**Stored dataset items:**
***

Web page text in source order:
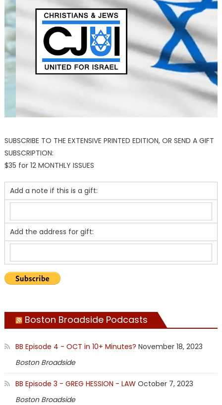
SUBSCRIBE TO THE EXTENSIVE PRINTED EDITION, OR SEND A GIFT
SUBSCRIPTION:
$35 for 12 MONTHLY ISSUES
Add a note if this is a gift:
Add the address for gift:
Boston Broadside Podcasts
BB Episode 4 - OCT in 10+ Minutes? November 18, 2023
Boston Broadside
BB Episode 3 - GREG HESSION - LAW October 7, 2023
Boston Broadside
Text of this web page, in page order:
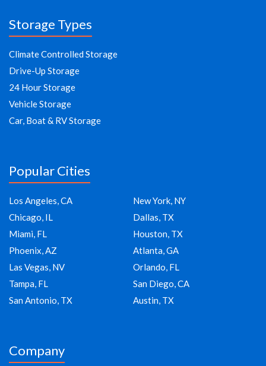
Storage Types
Climate Controlled Storage
Drive-Up Storage
24 Hour Storage
Vehicle Storage
Car, Boat & RV Storage
Popular Cities
Los Angeles, CA
New York, NY
Chicago, IL
Dallas, TX
Miami, FL
Houston, TX
Phoenix, AZ
Atlanta, GA
Las Vegas, NV
Orlando, FL
Tampa, FL
San Diego, CA
San Antonio, TX
Austin, TX
Company

***

**ASSIGNED TASK:** Could you write out every line above exactly as it stands, with no images?

**RESPONSE BOX:**
Web page text in source order:
SUBSCRIBE TO THE EXTENSIVE PRINTED EDITION, OR SEND A GIFT
SUBSCRIPTION:
$35 for 12 MONTHLY ISSUES
Add a note if this is a gift:
Add the address for gift:
Boston Broadside Podcasts
BB Episode 4 - OCT in 10+ Minutes? November 18, 2023
Boston Broadside
BB Episode 3 - GREG HESSION - LAW October 7, 2023
Boston Broadside
Text of this web page, in page order:
Storage Types
Climate Controlled Storage
Drive-Up Storage
24 Hour Storage
Vehicle Storage
Car, Boat & RV Storage
Popular Cities
Los Angeles, CA
New York, NY
Chicago, IL
Dallas, TX
Miami, FL
Houston, TX
Phoenix, AZ
Atlanta, GA
Las Vegas, NV
Orlando, FL
Tampa, FL
San Diego, CA
San Antonio, TX
Austin, TX
Company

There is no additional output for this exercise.